Surjectivity is shown as: let $a \in F(X)$. We prove there exists some natural transformation $\eta: h^{X} \rightarrow F$ sending $1_{X}$ in $h^{X} (X)$ to $a$. Let $Y$ be any object in $\mathcal{C}$ and define $$ \eta_{Y} : h^{X} (Y) \rightarrow F(Y): f \mapsto F(f)(a). $$
I understand the proof, but there is a remark following the proof, saying:
Remark: From the proof of Yoneda lemma, it is easy to see that if $F$ is a representable functor, i.e. it is naturally isomorphic to some $h^{X}$, then there is no need to write down a natural isomorphism $\eta: h^{X} \rightarrow F$ explicitly. It is determined by $a : = \eta_{X} (1_X).$ So we will often say $F$ is represented by $(X,a)$ instead.

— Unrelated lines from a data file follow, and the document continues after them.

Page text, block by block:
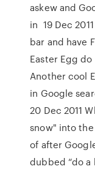
askew and
in 19 Dec
bar and have
Easter Egg
Another cool
in Google
20 Dec 2011
snow" into
of after
dubbed “do a

I'm not sure if I understand this remark. Is the $a$ in the $(X,a)$ unique? Let's say I have the following problem:
problem: Consider the forgetful functor. Show that $\text{Forget}: Ab \rightarrow \text{Sets}$ is represented by $(\mathbb{Z}, 1)$. Why? What is the natural equivalence?
Attempt: I would define a natural transformation $\eta: h^{\mathbb{Z}} \rightarrow \text{Forget}.$ Then for any $m \in \text{Forget}(\mathbb{Z})$ and any $G \in \text{Ob}(Ab)$ (this is an abelian group) I would define $$\eta_G : h^{\mathbb{Z}} (G) \rightarrow \text{Forget} (G): f \mapsto \text{Forget}(f)(m) = f(m). $$ Then I easily see that $\eta_{\mathbb{Z}} (1_{\mathbb{Z}}) = m. $
So I would say that the forgetful functor can be represented by $(\mathbb{Z}, m)$ where $m$ is any integer.
My question is: what is the $a$ in $(X,a)$? Is this supposed to be a unique element? And how does one in general show that a functor is representable on certain categories?
The Yoneda Lemma asserts that to each natural transformation $\eta: h^{X} \rightarrow F$, there corresponds a unique element, $a$, of $F(X)$, via the natural bijection $\theta:\eta\mapsto a:=\eta_X(1_X).$ Now, if $\eta$ happens to be an isomorphism; that is, if $F$ is representable, then it is determined by $a$ because $\eta=\theta^{-1}(a).$